**ASSIGNMENT:**
The records below must be reproduced exactly. Strip out the pictures.

**RECORDS SUPPLIED:**
*** Begin section ***

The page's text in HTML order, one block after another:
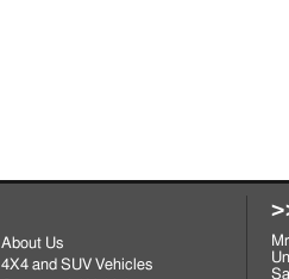
About Us
4X4 and SUV Vehicles
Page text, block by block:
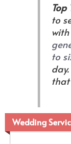
Top
to
to
that
Wedding
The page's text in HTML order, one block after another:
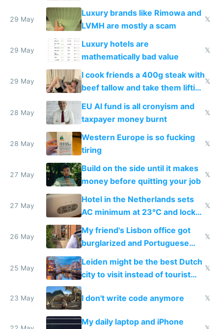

*** End section ***

**YOUR SOLUTION:**
The page's text in HTML order, one block after another:
About Us
4X4 and SUV Vehicles
Page text, block by block:
Top
to
to
that
Wedding
The page's text in HTML order, one block after another:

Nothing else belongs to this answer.